Guides and group size: what changes with a small tour

A small group is not just a marketing word. With fewer people, questions feel more natural, and you get better attention when the tour is tight. This matters especially at Cu Chi Tunnels, where some explanations can land differently depending on the guide’s pacing and style.
The quality of the day often comes down to how the guide runs the schedule. In the guide coverage you might see names like Ben (praised for being on time and taking care of each person) and Le Hoang Bao Y (praised for detailed care from start to finish). Different guides may emphasize different details, so if you like deep historical context, it is worth asking your guide questions as you go.
On the other hand, there can be variability in how much history gets explained in a given moment. If you are the type who wants constant narration, be ready to speak up and ask for specifics when you feel something is missing.
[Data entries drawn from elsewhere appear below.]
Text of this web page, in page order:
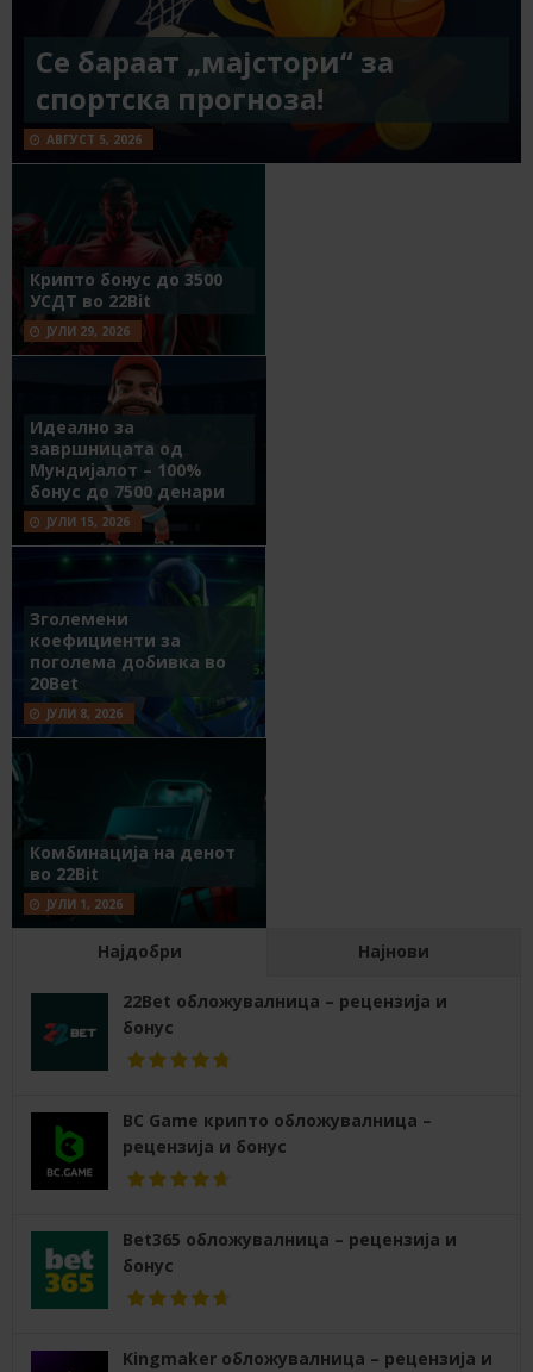
Се бараат „мајстори“ за
спортска прогноза!
АВГУСТ 5, 2026
Крипто бонус до 3500
УСДТ во 22Bit
ЈУЛИ 29, 2026
Идеално за
завршницата од
Мундијалот – 100%
бонус до 7500 денари
ЈУЛИ 15, 2026
Зголемени
коефициенти за
поголема добивка во
20Bet
ЈУЛИ 8, 2026
Комбинација на денот
во 22Bit
ЈУЛИ 1, 2026
Најдобри Најнови
22Bet обложувалница – рецензија и
бонус
BC Game крипто обложувалница –
рецензија и бонус
Bet365 обложувалница – рецензија и
бонус
Kingmaker обложувалница – рецензија и

What you should pack and plan for
Because this is an 11 to 12 hour day with sun, boat time, and walking, pack like you are combining a city day with outdoor river time.
Bring:
- Comfortable shoes for uneven ground and tunnel areas
- A light layer for AC on the bus
- Sun protection for the afternoon river activities
- A small bag you can manage during boat and sampan riding
Also, keep your expectations realistic. Cu Chi is physical. You may be in tight spaces. The tour does not pretend otherwise, and that honesty is part of why it is such a memorable experience.
Should you book this Cu Chi Tunnels & Mekong Delta 1-day tour?
Book it if:
- You are on your first trip to Ho Chi Minh City and want two big southern highlights in one day
- You like structure, a clear schedule, and a guide who helps you understand what you are seeing
- You want the Mekong experience without needing a multi-day setup
Skip it or choose something else if:
- You hate long drive days and tightly timed schedules
- You are looking for a slow, flexible, unhurried river exploration
- You want a highly detailed, uninterrupted history lecture from start to finish
For most visitors with limited time, this is a strong value day: you get underground war history, then you get river life, islands, and canal riding, all with key admissions and food handled.
FAQ
How long is the Cu Chi Tunnels & Mekong Delta tour?
It runs about 11 to 12 hours.
Is pick-up from Ho Chi Minh City included?
Yes. Pickup is offered from your hotel in Ho Chi Minh City around 7:30 to 8:00 AM, and the tour ends back at the meeting point.
What is the group size limit?
The tour has a maximum of 10 travelers.
What activities are included at Cu Chi Tunnels?
You watch a short documentary, explore the tunnel network, crawl through selected tunnels, see trapdoors and wartime displays, and enjoy boiled tapioca with tea. An optional shooting range is available at your own expense.
What is included in the Mekong Delta portion?
You travel to My Tho, take a boat cruise on the Tien River, visit Unicorn Island and a bee farm to sample honey tea, enjoy tropical fruits and folk music, take a sampan ride through narrow coconut-lined canals, and visit a coconut candy workshop.
Is lunch included, and can it be vegetarian?
Yes, lunch is included. Vegetarian lunch is available upon request.
Are entrance fees and boat rides included in the price?
Yes. Entrance fees and a boat ride are included.
Do I need to buy a ticket on my own?
No. The tour includes admission where listed, and you get a mobile ticket.
Is tipping required?
Tipping is not mandatory, though it is listed as not included.
What is the cancellation policy?
You can cancel for a full refund if you cancel at least 24 hours before the experience’s start time. If you cancel less than 24 hours before, the amount paid is not refunded. Free cancellation is available.